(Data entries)
------------------------------------------------

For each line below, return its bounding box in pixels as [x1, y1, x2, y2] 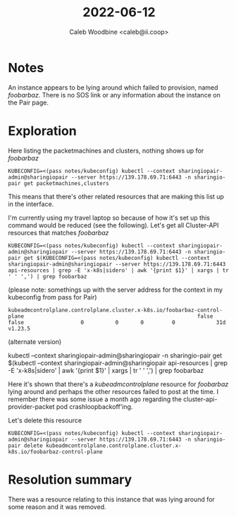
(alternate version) [8, 337, 62, 346]
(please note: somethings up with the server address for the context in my [8, 285, 223, 294]
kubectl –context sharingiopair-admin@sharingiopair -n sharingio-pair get [8, 351, 223, 359]
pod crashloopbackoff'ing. [56, 402, 133, 410]
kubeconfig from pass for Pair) [8, 292, 97, 301]
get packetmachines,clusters [23, 179, 110, 187]
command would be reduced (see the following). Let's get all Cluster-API [8, 220, 219, 230]
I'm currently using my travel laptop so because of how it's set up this [8, 213, 211, 222]
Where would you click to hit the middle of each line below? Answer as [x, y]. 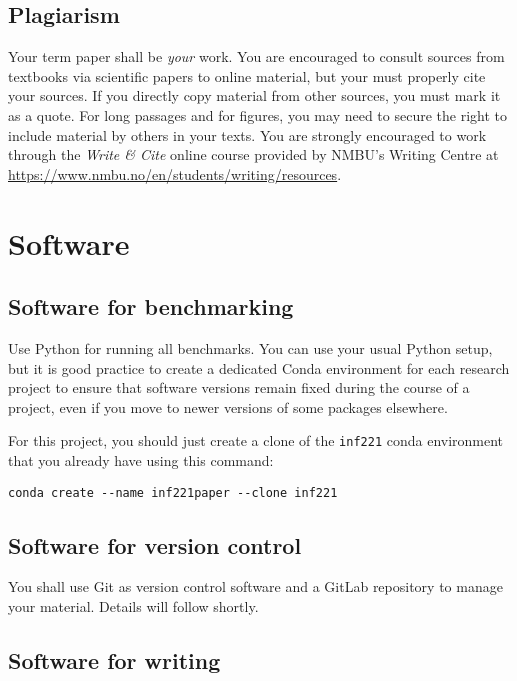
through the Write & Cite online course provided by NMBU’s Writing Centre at [253, 154]
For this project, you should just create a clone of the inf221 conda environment [256, 440]
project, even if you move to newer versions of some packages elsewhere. [228, 406]
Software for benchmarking [151, 306]
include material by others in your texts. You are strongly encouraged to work [247, 134]
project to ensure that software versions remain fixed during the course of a [239, 387]
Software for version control [155, 544]
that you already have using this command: [141, 459]
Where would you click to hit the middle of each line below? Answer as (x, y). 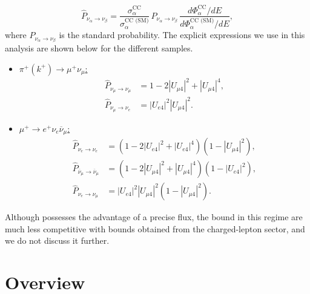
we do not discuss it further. (57, 240)
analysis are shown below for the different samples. (99, 48)
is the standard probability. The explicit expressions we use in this (182, 35)
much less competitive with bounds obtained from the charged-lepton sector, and (155, 228)
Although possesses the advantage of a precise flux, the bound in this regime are (154, 217)
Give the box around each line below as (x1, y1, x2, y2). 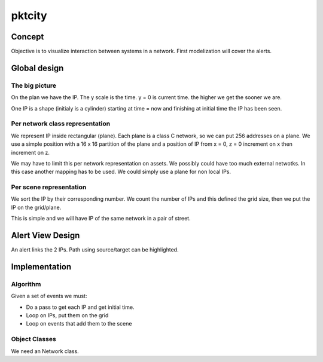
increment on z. (11, 149, 50, 156)
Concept (11, 32, 44, 42)
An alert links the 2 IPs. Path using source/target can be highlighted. (11, 246, 179, 253)
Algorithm (11, 280, 41, 288)
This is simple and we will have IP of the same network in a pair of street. (11, 215, 191, 222)
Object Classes (11, 335, 56, 343)
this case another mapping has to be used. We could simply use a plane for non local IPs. (11, 168, 231, 176)
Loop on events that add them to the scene (26, 320, 132, 327)
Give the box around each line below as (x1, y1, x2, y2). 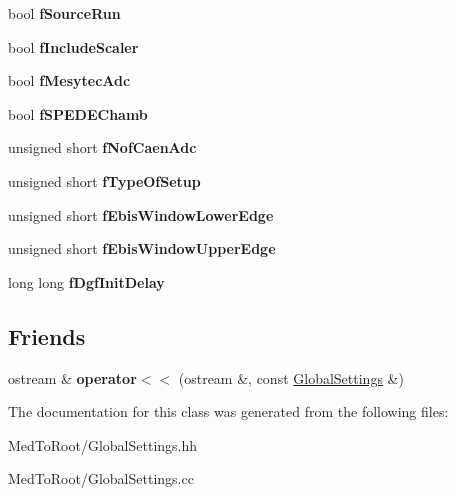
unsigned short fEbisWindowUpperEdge (8, 238, 276, 259)
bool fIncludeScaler (8, 36, 139, 57)
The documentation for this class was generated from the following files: (8, 401, 449, 422)
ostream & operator (8, 367, 137, 388)
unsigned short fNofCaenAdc (8, 137, 197, 158)
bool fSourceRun (8, 3, 121, 23)
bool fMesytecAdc (8, 70, 131, 91)
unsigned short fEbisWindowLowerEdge (8, 204, 274, 225)
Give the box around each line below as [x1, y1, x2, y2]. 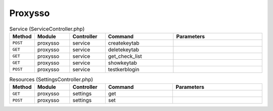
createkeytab [108, 39, 140, 46]
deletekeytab [108, 46, 139, 53]
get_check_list [108, 53, 143, 60]
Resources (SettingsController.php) [9, 76, 94, 83]
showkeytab [108, 59, 138, 66]
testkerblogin [108, 66, 140, 73]
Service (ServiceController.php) [9, 25, 85, 32]
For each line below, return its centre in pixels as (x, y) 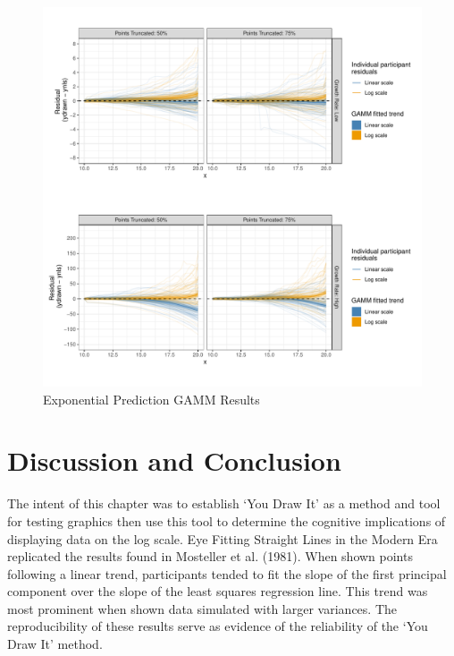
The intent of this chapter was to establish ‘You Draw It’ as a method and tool (224, 503)
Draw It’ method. (55, 644)
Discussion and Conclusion (174, 460)
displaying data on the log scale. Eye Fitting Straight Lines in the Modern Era (223, 538)
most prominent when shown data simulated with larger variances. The (202, 608)
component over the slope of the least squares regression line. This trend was (218, 591)
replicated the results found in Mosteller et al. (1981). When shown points (210, 556)
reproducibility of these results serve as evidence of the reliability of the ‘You (218, 626)
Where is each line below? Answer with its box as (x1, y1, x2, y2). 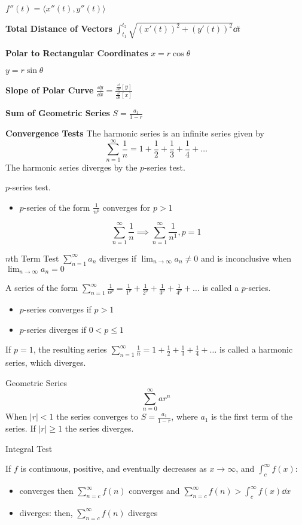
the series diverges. (65, 422, 134, 435)
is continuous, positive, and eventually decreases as (20, 462, 207, 475)
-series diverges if (23, 323, 86, 335)
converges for (102, 201, 151, 213)
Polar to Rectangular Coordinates (5, 46, 148, 59)
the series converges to (56, 410, 139, 423)
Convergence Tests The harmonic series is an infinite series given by (5, 127, 264, 139)
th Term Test (10, 251, 59, 264)
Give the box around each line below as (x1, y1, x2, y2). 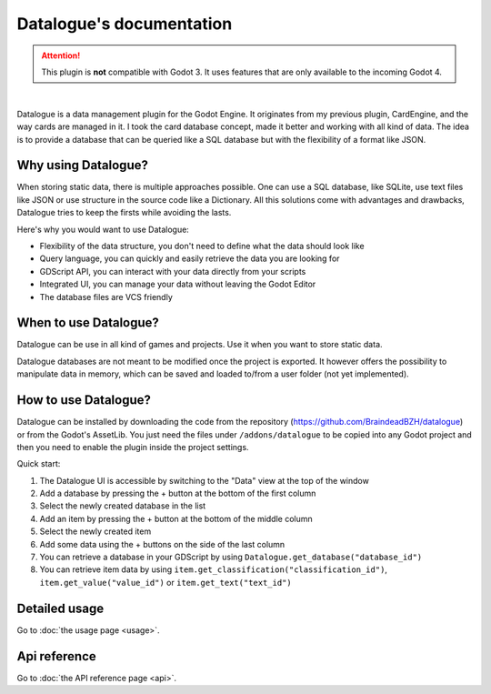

------------------------------------------------

(ASSIGNED TASK)
Give back the data exactly, with no images.

(TASK RESPONSE)
For each line below, return its bounding box in pixels as [x1, y1, x2, y2] 
(alternate version) [8, 337, 62, 346]
(please note: somethings up with the server address for the context in my [8, 285, 223, 294]
kubectl –context sharingiopair-admin@sharingiopair -n sharingio-pair get [8, 351, 223, 359]
pod crashloopbackoff'ing. [56, 402, 133, 410]
kubeconfig from pass for Pair) [8, 292, 97, 301]
get packetmachines,clusters [23, 179, 110, 187]
command would be reduced (see the following). Let's get all Cluster-API [8, 220, 219, 230]
I'm currently using my travel laptop so because of how it's set up this [8, 213, 211, 222]
Where would you click to hit the middle of each line below? Answer as [x, y]. 
through the Write & Cite online course provided by NMBU’s Writing Centre at [253, 154]
For this project, you should just create a clone of the inf221 conda environment [256, 440]
project, even if you move to newer versions of some packages elsewhere. [228, 406]
Software for benchmarking [151, 306]
include material by others in your texts. You are strongly encouraged to work [247, 134]
project to ensure that software versions remain fixed during the course of a [239, 387]
Software for version control [155, 544]
that you already have using this command: [141, 459]
Where would you click to hit the middle of each line below? Answer as (x, y). 
we do not discuss it further. (57, 240)
analysis are shown below for the different samples. (99, 48)
is the standard probability. The explicit expressions we use in this (182, 35)
much less competitive with bounds obtained from the charged-lepton sector, and (155, 228)
Although possesses the advantage of a precise flux, the bound in this regime are (154, 217)
Give the box around each line below as (x1, y1, x2, y2). 
increment on z. (11, 149, 50, 156)
Concept (11, 32, 44, 42)
An alert links the 2 IPs. Path using source/target can be highlighted. (11, 246, 179, 253)
Algorithm (11, 280, 41, 288)
This is simple and we will have IP of the same network in a pair of street. (11, 215, 191, 222)
Object Classes (11, 335, 56, 343)
this case another mapping has to be used. We could simply use a plane for non local IPs. (11, 168, 231, 176)
Loop on events that add them to the scene (26, 320, 132, 327)
Give the box around each line below as (x1, y1, x2, y2). 
unsigned short fEbisWindowUpperEdge (8, 238, 276, 259)
bool fIncludeScaler (8, 36, 139, 57)
The documentation for this class was generated from the following files: (8, 401, 449, 422)
ostream & operator (8, 367, 137, 388)
unsigned short fNofCaenAdc (8, 137, 197, 158)
bool fSourceRun (8, 3, 121, 23)
bool fMesytecAdc (8, 70, 131, 91)
unsigned short fEbisWindowLowerEdge (8, 204, 274, 225)
Give the box around each line below as [x1, y1, x2, y2]. 
createkeytab [108, 39, 140, 46]
deletekeytab [108, 46, 139, 53]
get_check_list [108, 53, 143, 60]
Resources (SettingsController.php) [9, 76, 94, 83]
showkeytab [108, 59, 138, 66]
testkerblogin [108, 66, 140, 73]
Service (ServiceController.php) [9, 25, 85, 32]
For each line below, return its centre in pixels as (x, y) 
The intent of this chapter was to establish ‘You Draw It’ as a method and tool (224, 503)
Draw It’ method. (55, 644)
Discussion and Conclusion (174, 460)
displaying data on the log scale. Eye Fitting Straight Lines in the Modern Era (223, 538)
most prominent when shown data simulated with larger variances. The (202, 608)
component over the slope of the least squares regression line. This trend was (218, 591)
replicated the results found in Mosteller et al. (1981). When shown points (210, 556)
reproducibility of these results serve as evidence of the reliability of the ‘You (218, 626)
Where is each line below? Answer with its box as (x1, y1, x2, y2). 
the series diverges. (65, 422, 134, 435)
is continuous, positive, and eventually decreases as (20, 462, 207, 475)
-series diverges if (23, 323, 86, 335)
converges for (102, 201, 151, 213)
Polar to Rectangular Coordinates (5, 46, 148, 59)
the series converges to (56, 410, 139, 423)
Convergence Tests The harmonic series is an infinite series given by (5, 127, 264, 139)
th Term Test (10, 251, 59, 264)
Give the box around each line below as (x1, y1, x2, y2). 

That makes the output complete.